Time: 1pm – 3pm M W F – S2

Prerequisites:

BIMS 6000 (CCIB)

Description:

This foundational module will cover fundamentals of the biology of bacteria and viruses. Bacteriology topics to be discussed include bacterial physiology, genetics, and gene regulation, and how these and other features impact drug discovery and pathogenesis.
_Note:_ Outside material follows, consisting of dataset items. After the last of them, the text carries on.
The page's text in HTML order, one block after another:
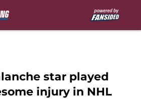
star played
injury in NHL
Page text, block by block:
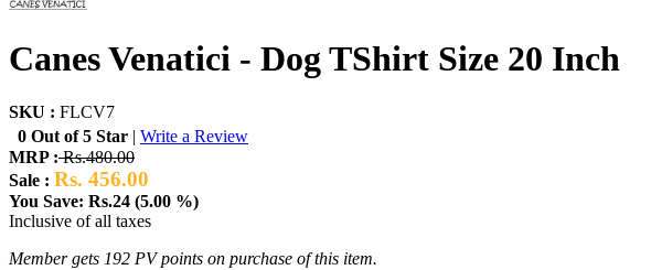
Canes Venatici - Dog TShirt Size 20 Inch
SKU : FLCV7
0 Out of 5 Star | Write a Review
MRP :Rs.480.00
Sale : Rs. 456.00
You Save: Rs.24 (5.00 %)
Inclusive of all taxes
Member gets 192 PV points on purchase of this item.
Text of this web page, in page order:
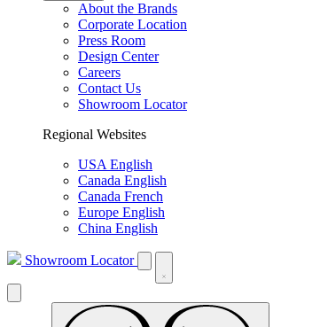
About the Brands
Corporate Location
Press Room
Design Center
Careers
Contact Us
Showroom Locator
Regional Websites
USA English
Canada English
Canada French
Europe English
China English
Showroom Locator
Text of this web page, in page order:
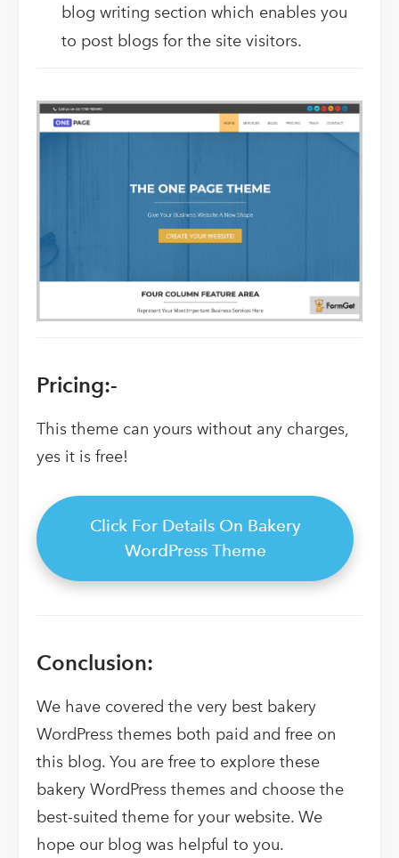
blog writing section which enables you
to post blogs for the site visitors.
Pricing:-
This theme can yours without any charges,
yes it is free!
Click For Details On Bakery
WordPress Theme
Conclusion:
We have covered the very best bakery
WordPress themes both paid and free on
this blog. You are free to explore these
bakery WordPress themes and choose the
best-suited theme for your website. We
hope our blog was helpful to you.
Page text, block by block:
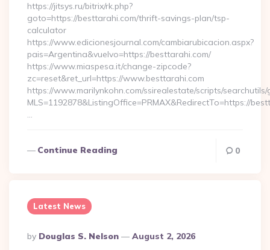
https://jitsys.ru/bitrix/rk.php?
goto=https://besttarahi.com/thrift-savings-plan/tsp-
calculator
https://www.edicionesjournal.com/cambiarubicacion.aspx?
pais=Argentina&vuelvo=https://besttarahi.com/
https://www.miaspesa.it/change-zipcode?
zc=reset&ret_url=https://www.besttarahi.com
https://www.marilynkohn.com/ssirealestate/scripts/
MLS=1192878&ListingOffice=PRMAX&RedirectTo=https://
…
Continue Reading 0
Latest News
Posted
By
By Douglas S. Nelson August 2, 2026

Virology topics to be discussed include virus structure and assembly, viral replication, viral genetic regulation, virus/immune interactions, and applications of viruses in 21st century.

Credits: 2

Instructor: Agaisse, Herve

Time: 1:30pm – 3:30pm M W – F1

Prerequisites:

Prerequisite: Core Course and MICR 8400: Molecular Principles of Bacteriology and Virology

Description:

The class provides a comprehensive study of pathogenic microbes and their unique and conserved mechanisms of virulence.

Credits: 2

Instructor: Derre, Isabelle

Time: 1:30pm – 3:30pm W – F2

Prerequisites:

Prerequisite: MICR 8401: Microbial Pathogenesis OR MICR 8410 Advanced Topics in Virology

Description:

This course will discuss the grant process including applications for federal and foundation grants, proposal writing and submissions, and grant reviews. A research proposal (based loosely on guidelines for NIH postdoctoral fellowship grant application) on a selected topic in Microbial Pathogenesis will be developed by each student (or student teams).

Credits: 2

Instructor: Cliffe, Anna

Time: 1:00pm – 2:30pm T – F1 & F2

Prerequisites:

Prerequisite: MICR 8400 or equivalent, or consent of the course organizers

Description:

This year’s focus will be the current topics on virus-host cell interactions.
This module will cover recent topics from papers published in the past 12 months. Sessions will be based on published primary literature and will consist of discussions facilitated by the faculty with student participation heavily encouraged. Students will learn how to critically evaluate the primary literature and to clearly present scientific information. Topics will be focused primarily on host detection and defense mechanisms, and how viruses overcome these mechanisms to promote replication.
Session will consist of two journal articles/session. Each student enrolled in the course will present. Students are also required to write a short summary of the papers and discussion, which will be due prior to the following class.